The thread pool will increase the number of each thread type to an upper limit of about 2000 under extreme conditions, as when an application queues many long-running functions. However, the thread pool tries to keep the number of active threads to fewer than 10. Thus, an application can easily take advantage of multithreading simply by handing work to the thread pool, letting the pool worry about the details of thread management.

The Queued Spinlock
In addition to the new APIs I've described, Win2K includes numerous subtle multiprocessor-scalability-related changes beneath the surface. First, Microsoft has optimized the kernel's memory-footprint layout and the memory-footprint code locality for most system components such as DLLs and driver files. These optimizations ensure that pieces of code that execute together are stored near one another and thus place fewer demands on a computer's memory subsystem. Microsoft calls this technology Lego. Lego works in two steps. In the first step, executable code generates a Basic Block Testing (BBT) trace, which is a trace of the code's execution.

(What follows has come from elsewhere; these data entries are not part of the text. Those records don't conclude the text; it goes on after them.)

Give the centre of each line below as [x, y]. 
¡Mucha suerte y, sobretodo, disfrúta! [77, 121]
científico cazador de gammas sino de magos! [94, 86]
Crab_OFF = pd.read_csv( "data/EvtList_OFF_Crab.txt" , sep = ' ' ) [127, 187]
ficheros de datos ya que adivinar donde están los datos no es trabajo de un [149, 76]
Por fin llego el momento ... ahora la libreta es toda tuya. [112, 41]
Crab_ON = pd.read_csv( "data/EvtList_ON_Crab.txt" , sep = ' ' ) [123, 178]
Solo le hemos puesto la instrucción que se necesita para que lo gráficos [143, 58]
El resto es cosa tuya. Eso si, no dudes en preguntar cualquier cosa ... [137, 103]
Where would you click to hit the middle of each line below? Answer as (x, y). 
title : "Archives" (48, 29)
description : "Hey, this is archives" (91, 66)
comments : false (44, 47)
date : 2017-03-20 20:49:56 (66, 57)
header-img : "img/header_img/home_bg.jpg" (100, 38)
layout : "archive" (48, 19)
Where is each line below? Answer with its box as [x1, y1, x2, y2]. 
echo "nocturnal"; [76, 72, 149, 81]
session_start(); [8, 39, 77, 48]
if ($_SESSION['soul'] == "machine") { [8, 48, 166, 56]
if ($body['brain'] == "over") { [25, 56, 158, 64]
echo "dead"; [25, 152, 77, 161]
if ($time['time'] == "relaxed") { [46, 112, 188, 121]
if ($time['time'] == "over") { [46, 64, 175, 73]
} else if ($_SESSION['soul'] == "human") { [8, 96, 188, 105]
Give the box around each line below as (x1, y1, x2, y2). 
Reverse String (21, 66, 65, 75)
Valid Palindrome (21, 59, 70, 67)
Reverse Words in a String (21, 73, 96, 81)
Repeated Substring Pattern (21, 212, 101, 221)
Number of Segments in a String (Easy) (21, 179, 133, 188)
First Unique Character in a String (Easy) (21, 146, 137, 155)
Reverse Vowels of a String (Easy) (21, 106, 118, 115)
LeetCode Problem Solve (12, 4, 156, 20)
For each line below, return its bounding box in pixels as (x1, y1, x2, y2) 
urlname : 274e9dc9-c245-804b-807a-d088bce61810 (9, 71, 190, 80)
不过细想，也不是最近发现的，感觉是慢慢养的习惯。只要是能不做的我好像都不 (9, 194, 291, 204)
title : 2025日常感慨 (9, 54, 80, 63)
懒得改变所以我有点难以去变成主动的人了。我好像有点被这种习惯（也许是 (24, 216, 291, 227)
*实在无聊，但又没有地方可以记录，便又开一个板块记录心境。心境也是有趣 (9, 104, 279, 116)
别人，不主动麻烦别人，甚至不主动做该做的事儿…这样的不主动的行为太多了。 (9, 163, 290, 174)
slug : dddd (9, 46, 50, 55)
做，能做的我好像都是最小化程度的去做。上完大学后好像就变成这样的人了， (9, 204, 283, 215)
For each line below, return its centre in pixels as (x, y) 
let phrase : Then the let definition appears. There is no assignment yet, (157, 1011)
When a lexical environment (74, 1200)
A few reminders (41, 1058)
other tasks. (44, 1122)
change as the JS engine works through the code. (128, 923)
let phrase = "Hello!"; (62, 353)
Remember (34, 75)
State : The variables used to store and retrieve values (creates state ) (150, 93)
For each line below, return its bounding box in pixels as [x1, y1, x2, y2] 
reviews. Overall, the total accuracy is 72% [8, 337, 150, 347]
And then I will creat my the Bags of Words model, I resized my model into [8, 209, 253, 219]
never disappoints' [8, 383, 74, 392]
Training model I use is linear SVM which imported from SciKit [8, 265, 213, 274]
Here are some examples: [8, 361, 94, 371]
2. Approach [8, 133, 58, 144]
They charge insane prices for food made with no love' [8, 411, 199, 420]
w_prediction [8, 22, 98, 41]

In the second step, postprocessing occurs to analyze the code trace and reorganize the way in which the code is stored. The resulting reorganized code is the code that Microsoft ships.

Another performance optimization is the kernel's use of spinlocks. Spinlocks are synchronization objects that the kernel uses to synchronize access to data structures across an SMP system's processors. For example, if the kernel is accessing the scheduler database on one processor, the kernel must not simultaneously manipulate the database on the system's other processors. The kernel therefore acquires a spinlock before accessing the database and releases the lock after the access operation completes. If the kernel has already acquired the spinlock on a different processor before accessing the database, the kernel will spin in a tight busy-loop while it waits to acquire the spinlock for the database, hence the origin of the term spinlock.

A spinlock serializes the execution of code that it's protecting, and because parallel execution is required for good scalability, spinlocks are detrimental to multiprocessor scalability. Microsoft has extended considerable effort to fine-tune the kernel's use of spinlocks so that the kernel acquires spinlocks only when necessary. Further, Microsoft has introduced a new type of spinlock called a queued spinlock.

Queued spinlocks scale better on multiprocessors than standard spinlocks do. Queued spinlocks work in this way: When a processor wants to acquire a queued spinlock that another processor is holding, the first processor places its identifier in the spinlock's associated queue. When the processor that is holding the spinlock releases it, the releasing processor hands the spinlock to the next processor waiting in the queue. In the meantime, processors waiting in the global spinlock queue spin by monitoring the status not of the spinlock but of a per-processor flag that the releasing processor sets to signal that the turn of the next processor in the queue has arrived.

Two effects follow from the fact that queued spinlocks cause processors to spin on per-processor flags rather than on the global spinlock. The first effect is that the multiprocessor's bus doesn't experience the heavy traffic of interprocessor synchronization. The second effect is that queued spinlocks enforce first in/first out (FIFO) access to the lock. FIFO ordering ensures more consistent performance across processors that access the same locks.

Microsoft hasn't converted all the Win2K kernel's locks to queued spinlocks—only the dozen or so locks that protect the core data structures of the kernel, such as the Cache Manager's database, the scheduler's thread database, and the Memory Manager's physical memory database. Queued spinlocks will undoubtedly give Win2K a significant scalability boost over NT 4.0.

Scaling the Enterprise
With the scalability enhancements I've described in this two-part series—including memory sizing enhancements, APIs for accessing large amounts of physical memory and for controlling groups of processes as a unit, and tweaks to resource and processor management—Win2K is well equipped to help applications take advantage of enterprise-class hardware. The result is that Win2K is positioned to pick up where NT 4.0 left off and better address the mid- to high-end server space.